◆ Required work: All of the data that follows should be output again without any alteration.

[Dataset records]
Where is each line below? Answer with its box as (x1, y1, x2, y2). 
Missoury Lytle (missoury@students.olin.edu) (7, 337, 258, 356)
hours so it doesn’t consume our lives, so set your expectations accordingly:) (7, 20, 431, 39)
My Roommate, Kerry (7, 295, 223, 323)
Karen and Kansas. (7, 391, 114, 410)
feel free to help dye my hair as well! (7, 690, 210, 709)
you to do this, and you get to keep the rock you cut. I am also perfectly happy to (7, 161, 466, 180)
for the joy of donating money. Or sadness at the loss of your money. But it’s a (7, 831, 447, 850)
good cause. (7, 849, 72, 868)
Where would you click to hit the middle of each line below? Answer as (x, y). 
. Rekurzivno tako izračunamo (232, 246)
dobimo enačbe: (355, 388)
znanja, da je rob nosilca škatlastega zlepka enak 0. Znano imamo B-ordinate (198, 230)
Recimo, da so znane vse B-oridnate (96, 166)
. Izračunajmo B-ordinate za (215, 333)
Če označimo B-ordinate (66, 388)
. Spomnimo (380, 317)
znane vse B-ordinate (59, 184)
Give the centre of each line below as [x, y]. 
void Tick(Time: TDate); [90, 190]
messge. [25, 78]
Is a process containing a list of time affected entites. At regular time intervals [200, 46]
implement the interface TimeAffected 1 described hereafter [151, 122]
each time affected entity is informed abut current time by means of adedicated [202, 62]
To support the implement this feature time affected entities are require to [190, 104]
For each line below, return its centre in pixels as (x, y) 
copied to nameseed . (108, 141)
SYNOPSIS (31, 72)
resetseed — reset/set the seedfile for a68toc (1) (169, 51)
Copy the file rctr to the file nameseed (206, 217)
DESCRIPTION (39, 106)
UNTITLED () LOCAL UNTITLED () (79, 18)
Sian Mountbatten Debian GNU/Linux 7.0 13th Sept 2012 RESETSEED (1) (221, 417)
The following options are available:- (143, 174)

◆ Response to this exercise:
Where is each line below? Answer with its box as (x1, y1, x2, y2). 
Missoury Lytle (missoury@students.olin.edu) (7, 337, 258, 356)
hours so it doesn’t consume our lives, so set your expectations accordingly:) (7, 20, 431, 39)
My Roommate, Kerry (7, 295, 223, 323)
Karen and Kansas. (7, 391, 114, 410)
feel free to help dye my hair as well! (7, 690, 210, 709)
you to do this, and you get to keep the rock you cut. I am also perfectly happy to (7, 161, 466, 180)
for the joy of donating money. Or sadness at the loss of your money. But it’s a (7, 831, 447, 850)
good cause. (7, 849, 72, 868)
Where would you click to hit the middle of each line below? Answer as (x, y). 
. Rekurzivno tako izračunamo (232, 246)
dobimo enačbe: (355, 388)
znanja, da je rob nosilca škatlastega zlepka enak 0. Znano imamo B-ordinate (198, 230)
Recimo, da so znane vse B-oridnate (96, 166)
. Izračunajmo B-ordinate za (215, 333)
Če označimo B-ordinate (66, 388)
. Spomnimo (380, 317)
znane vse B-ordinate (59, 184)
Give the centre of each line below as [x, y]. 
void Tick(Time: TDate); [90, 190]
messge. [25, 78]
Is a process containing a list of time affected entites. At regular time intervals [200, 46]
implement the interface TimeAffected 1 described hereafter [151, 122]
each time affected entity is informed abut current time by means of adedicated [202, 62]
To support the implement this feature time affected entities are require to [190, 104]
For each line below, return its centre in pixels as (x, y) 
copied to nameseed . (108, 141)
SYNOPSIS (31, 72)
resetseed — reset/set the seedfile for a68toc (1) (169, 51)
Copy the file rctr to the file nameseed (206, 217)
DESCRIPTION (39, 106)
UNTITLED () LOCAL UNTITLED () (79, 18)
Sian Mountbatten Debian GNU/Linux 7.0 13th Sept 2012 RESETSEED (1) (221, 417)
The following options are available:- (143, 174)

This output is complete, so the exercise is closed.